------ Available data

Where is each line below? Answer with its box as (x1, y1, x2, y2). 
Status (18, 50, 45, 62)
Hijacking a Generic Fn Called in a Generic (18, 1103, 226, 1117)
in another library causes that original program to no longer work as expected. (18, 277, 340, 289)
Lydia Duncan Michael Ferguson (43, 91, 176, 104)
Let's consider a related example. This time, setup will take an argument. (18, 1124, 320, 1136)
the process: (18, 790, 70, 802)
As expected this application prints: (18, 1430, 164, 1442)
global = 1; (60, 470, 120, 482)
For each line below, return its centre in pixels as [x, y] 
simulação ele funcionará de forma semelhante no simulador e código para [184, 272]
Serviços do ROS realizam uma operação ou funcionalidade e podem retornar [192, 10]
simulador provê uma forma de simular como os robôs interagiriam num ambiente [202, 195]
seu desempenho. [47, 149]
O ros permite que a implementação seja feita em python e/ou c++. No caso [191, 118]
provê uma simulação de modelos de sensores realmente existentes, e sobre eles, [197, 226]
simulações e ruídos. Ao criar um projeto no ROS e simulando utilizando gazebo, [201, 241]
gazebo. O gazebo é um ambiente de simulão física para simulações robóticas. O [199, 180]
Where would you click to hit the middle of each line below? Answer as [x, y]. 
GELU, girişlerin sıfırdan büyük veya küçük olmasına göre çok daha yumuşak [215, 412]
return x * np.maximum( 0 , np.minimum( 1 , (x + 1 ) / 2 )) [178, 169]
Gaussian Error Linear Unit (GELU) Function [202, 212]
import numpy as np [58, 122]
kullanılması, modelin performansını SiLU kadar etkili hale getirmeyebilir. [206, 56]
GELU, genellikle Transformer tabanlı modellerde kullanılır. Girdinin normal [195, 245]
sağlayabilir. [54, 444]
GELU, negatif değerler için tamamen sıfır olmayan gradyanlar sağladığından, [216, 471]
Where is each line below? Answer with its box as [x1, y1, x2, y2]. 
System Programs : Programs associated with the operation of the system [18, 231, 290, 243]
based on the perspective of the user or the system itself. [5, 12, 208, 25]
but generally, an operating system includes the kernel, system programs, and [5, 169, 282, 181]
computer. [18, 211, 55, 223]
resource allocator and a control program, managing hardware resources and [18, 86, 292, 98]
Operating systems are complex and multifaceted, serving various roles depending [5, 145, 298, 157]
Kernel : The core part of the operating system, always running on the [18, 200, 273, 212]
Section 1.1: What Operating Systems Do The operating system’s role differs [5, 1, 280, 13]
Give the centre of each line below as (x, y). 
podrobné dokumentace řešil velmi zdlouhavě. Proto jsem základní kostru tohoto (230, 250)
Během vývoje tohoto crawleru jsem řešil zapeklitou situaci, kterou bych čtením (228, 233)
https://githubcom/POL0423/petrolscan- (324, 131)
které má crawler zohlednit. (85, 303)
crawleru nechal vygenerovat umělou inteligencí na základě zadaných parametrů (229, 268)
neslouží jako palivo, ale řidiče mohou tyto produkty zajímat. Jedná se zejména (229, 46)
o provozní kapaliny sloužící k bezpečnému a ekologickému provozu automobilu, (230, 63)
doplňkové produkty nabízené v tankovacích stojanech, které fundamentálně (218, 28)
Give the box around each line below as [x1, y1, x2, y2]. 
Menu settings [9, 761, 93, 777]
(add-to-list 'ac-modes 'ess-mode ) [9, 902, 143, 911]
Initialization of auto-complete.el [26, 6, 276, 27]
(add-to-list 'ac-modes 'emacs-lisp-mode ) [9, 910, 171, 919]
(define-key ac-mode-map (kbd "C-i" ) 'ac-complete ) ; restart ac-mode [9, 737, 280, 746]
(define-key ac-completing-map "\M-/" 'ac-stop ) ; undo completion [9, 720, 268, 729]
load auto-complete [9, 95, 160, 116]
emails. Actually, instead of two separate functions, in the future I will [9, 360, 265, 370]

------------

Collect every line from the records above that contains the word "řešil".

podrobné dokumentace řešil velmi zdlouhavě. Proto jsem základní kostru tohoto (230, 250)
Během vývoje tohoto crawleru jsem řešil zapeklitou situaci, kterou bych čtením (228, 233)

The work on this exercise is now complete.